There's a gray zone in the middle. Local edits across many files, config changes not yet committed, sandbox runs that haven't merged, base-library changes that may affect downstream where downstream hasn't pulled yet. Operations here are technically reversible but the rollback has a cost. How you handle this depends on how much rework you're willing to absorb, your project, and your team's habits.
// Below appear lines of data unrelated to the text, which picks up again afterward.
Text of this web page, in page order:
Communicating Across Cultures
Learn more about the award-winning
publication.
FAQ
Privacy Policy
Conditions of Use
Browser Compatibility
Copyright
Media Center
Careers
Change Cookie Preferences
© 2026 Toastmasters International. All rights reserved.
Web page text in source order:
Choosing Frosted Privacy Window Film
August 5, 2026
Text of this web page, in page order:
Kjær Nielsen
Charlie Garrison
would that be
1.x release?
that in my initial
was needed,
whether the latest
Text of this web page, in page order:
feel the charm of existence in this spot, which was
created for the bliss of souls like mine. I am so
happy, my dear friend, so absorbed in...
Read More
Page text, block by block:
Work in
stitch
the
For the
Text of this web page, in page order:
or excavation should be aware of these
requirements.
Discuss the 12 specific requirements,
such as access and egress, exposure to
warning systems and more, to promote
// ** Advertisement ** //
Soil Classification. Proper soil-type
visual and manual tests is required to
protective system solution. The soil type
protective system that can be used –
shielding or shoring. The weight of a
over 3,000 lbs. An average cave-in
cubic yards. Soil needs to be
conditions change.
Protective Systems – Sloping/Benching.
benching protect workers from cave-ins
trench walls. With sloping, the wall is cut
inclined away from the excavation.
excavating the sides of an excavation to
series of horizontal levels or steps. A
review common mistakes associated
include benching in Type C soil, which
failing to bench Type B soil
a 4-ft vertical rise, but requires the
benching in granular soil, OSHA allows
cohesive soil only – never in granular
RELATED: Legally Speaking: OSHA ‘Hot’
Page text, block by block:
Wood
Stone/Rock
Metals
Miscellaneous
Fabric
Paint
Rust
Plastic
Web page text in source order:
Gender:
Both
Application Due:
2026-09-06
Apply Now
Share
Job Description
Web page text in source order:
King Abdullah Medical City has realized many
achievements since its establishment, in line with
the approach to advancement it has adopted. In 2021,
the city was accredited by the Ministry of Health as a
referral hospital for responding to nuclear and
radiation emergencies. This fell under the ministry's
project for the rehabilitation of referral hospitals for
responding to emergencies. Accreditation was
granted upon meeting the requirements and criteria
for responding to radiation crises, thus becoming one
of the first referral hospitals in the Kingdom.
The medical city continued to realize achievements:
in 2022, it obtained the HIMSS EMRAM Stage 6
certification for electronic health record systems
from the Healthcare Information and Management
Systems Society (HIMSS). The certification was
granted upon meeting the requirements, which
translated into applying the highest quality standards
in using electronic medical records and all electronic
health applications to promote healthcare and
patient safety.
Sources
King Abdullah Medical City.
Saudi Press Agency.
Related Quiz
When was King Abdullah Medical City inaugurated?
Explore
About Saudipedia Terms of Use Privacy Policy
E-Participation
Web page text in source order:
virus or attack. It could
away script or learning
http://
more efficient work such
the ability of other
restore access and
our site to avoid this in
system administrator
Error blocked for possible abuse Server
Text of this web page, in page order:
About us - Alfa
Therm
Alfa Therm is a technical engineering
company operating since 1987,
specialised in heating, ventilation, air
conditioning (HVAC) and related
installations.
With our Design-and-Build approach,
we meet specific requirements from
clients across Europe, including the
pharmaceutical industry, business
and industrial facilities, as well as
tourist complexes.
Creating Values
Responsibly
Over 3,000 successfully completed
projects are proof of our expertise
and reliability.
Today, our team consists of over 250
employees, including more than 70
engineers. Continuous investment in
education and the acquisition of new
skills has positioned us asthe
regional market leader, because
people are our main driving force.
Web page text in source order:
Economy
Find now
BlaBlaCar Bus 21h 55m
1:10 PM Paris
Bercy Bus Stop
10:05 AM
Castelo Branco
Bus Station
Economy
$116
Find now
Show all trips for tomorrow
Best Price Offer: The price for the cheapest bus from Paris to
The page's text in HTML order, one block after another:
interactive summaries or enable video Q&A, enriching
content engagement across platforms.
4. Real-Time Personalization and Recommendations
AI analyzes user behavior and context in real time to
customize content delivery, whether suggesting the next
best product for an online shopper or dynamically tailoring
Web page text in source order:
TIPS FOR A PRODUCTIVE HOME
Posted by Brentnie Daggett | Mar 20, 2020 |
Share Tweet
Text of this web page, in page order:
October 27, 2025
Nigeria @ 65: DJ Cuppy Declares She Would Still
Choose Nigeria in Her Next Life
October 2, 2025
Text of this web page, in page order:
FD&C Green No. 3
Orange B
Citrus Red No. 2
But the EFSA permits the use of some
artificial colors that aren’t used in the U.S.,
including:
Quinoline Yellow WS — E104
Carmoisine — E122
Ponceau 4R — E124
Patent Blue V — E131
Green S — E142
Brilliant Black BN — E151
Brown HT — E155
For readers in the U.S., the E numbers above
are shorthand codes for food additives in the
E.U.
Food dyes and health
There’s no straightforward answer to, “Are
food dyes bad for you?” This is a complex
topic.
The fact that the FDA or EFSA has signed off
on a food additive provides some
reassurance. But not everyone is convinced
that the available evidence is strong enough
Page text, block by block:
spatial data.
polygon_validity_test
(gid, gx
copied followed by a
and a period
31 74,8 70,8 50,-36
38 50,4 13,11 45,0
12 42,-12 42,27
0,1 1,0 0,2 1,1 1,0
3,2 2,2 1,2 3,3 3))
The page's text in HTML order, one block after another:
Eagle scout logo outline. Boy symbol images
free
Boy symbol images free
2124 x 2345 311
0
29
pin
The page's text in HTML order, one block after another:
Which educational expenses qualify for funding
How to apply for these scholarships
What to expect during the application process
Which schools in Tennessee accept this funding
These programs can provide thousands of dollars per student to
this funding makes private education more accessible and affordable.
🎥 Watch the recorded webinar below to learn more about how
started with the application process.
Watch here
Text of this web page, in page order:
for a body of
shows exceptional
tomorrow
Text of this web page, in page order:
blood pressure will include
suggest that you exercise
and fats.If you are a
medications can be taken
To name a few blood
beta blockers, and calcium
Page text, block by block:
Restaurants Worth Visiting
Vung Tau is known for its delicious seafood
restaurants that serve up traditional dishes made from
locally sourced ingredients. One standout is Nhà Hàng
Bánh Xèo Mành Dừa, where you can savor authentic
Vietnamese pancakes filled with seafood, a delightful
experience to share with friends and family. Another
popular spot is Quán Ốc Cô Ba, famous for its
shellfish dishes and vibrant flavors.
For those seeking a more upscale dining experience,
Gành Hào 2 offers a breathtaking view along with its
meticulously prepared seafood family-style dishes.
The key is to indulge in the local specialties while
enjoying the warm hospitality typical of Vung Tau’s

Agent autonomy zones, partitioned by reversibility

Why is version control the foundational infrastructure of the agent era? Because it provides a stable rollback mechanism for editing code, an operation with side effects. Sandboxes and containers do the same thing at a larger radius.

Approval flows and code review do the inverse job. They take operations that would otherwise sit in the reversible zone but have residual risk you don't want to delegate to an agent, mark them explicitly as irreversible, and force in a human-check interaction. This isn't always about preventing agent error. Often the team needs an accountability owner—someone has to press the button for the action to fire.

7.5 How Far an Agent Goes Has Less to Do With the Model Than You Think

If the model got twice as strong, would the previous problems be solved by the model alone?

Per-step error from 5% down to 1%? A 50-step task is still 0.99⁵⁰ ≈ 60%, less than two-thirds. Down to 0.5%? A 100-step task lands at 60%. The cost of multiplication is exponential. Knock the per-step rate down a tier, the chain holds for a few more steps. The underlying multiplicative structure didn't move. The problem is structural, not technological.

Stronger models relieve each problem somewhat, but none of them disappear. The way attention works guarantees it will always be weighted by the prior context—that doesn't go away with more parameters. The context window can grow from tens of thousands to millions—the implicit coupling of a real system will always exceed it. The cost of an irreversible operation is set by the physical world. No matter how smart the model is, the money you wired out doesn't come back.

So when you put the four sections of this chapter side by side, you find they're describing four faces of the same fact. Error compounding has to be cut by deterministic external feedback. Attention anchoring has to be broken by an external session reset. Field-of-view blind spots have to be filled by a human. Irreversible cost has to be partitioned by separating autonomy zones. Every typical failure mode has its solution outside the agent, not inside. The model can't solve them on its own—not because this generation isn't strong enough, but because these are things that sit outside the model's rules of operation by their very nature.

If the solutions all live outside, then how far an agent goes is no longer a property of the model. It's a property of the layer around the model. The same agent and the same model dropped into different engineering environments will travel very different distances. A repo with full CI, mandatory PR review, healthy coverage, and human-confirm gates on critical paths versus a repo with main pushes allowed, sparse tests, and manual deploy scripts—give the same agent the same task in both, and the long-term failure rate differs by an order of magnitude. The difference isn't the model. It's how many gates the surrounding chain has.

When an agent feels great in a particular project, don't credit the model first. Look at the project's scaffolding. Most of the time the project itself has plugged the holes the agent tends to fall through—it has strong types, it has coverage, it has lint, it has clean module boundaries, it has humans gating critical operations. Conversely, when an agent feels useless in a project, don't curse the model first. Count how many of those holes are still open. The gap between those two situations predicts whether an agent task lands better than the gap between model generations.

The reliability of complex systems was never guaranteed by every part being mistake-free. It was guaranteed by the system absorbing every part's mistakes. Aviation, nuclear power, distributed systems, manufacturing lines—none of them assume parts don't fail. They assume parts will fail, and they cap the cost of failure with redundancy, validation, rollback, and isolation. Agents are the same. Their reliability has to be built in the same way.